YOUR TASK:
Return exactly the lines below, starting with the one that has "L’Archipel Bande dessinée : les" and going on through the one that has "jeunesse.net/D_pri_lit_jeu.php".

DATASET ENTRIES:
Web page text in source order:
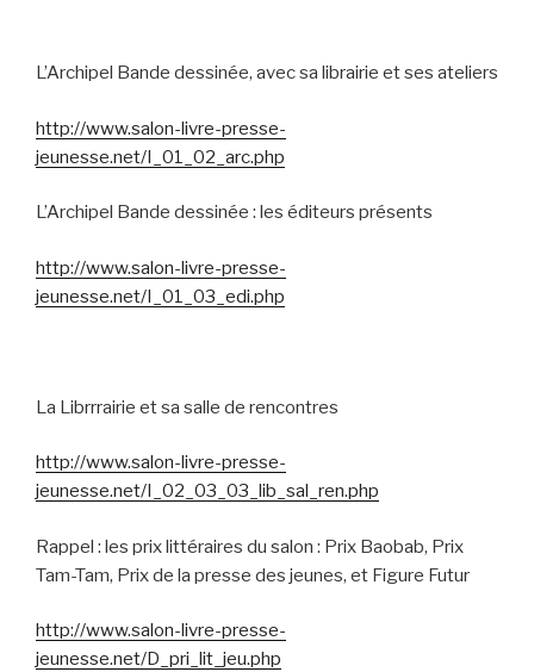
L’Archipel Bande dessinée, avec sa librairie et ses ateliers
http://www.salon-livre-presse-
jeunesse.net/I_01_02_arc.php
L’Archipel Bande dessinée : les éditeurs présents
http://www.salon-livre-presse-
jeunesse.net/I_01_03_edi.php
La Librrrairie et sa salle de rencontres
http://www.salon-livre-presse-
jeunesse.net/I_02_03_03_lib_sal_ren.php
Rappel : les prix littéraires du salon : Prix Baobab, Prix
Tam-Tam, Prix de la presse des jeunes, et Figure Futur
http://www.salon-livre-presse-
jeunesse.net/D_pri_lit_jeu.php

...

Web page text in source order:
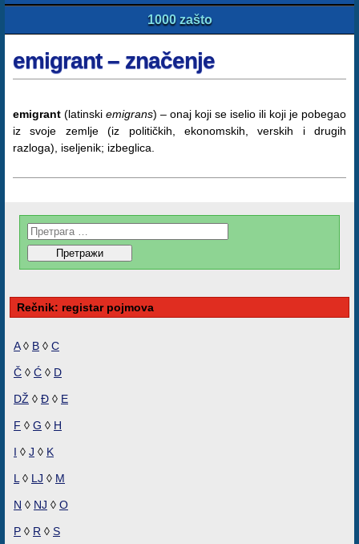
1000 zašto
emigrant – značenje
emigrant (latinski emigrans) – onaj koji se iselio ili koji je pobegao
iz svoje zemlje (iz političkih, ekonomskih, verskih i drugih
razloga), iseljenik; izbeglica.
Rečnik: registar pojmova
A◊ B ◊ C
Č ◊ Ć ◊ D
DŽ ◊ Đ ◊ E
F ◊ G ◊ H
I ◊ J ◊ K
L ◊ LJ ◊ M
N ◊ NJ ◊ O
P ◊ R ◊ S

RESPONSE TO THIS EXERCISE:
L’Archipel Bande dessinée : les éditeurs présents
http://www.salon-livre-presse-
jeunesse.net/I_01_03_edi.php
La Librrrairie et sa salle de rencontres
http://www.salon-livre-presse-
jeunesse.net/I_02_03_03_lib_sal_ren.php
Rappel : les prix littéraires du salon : Prix Baobab, Prix
Tam-Tam, Prix de la presse des jeunes, et Figure Futur
http://www.salon-livre-presse-
jeunesse.net/D_pri_lit_jeu.php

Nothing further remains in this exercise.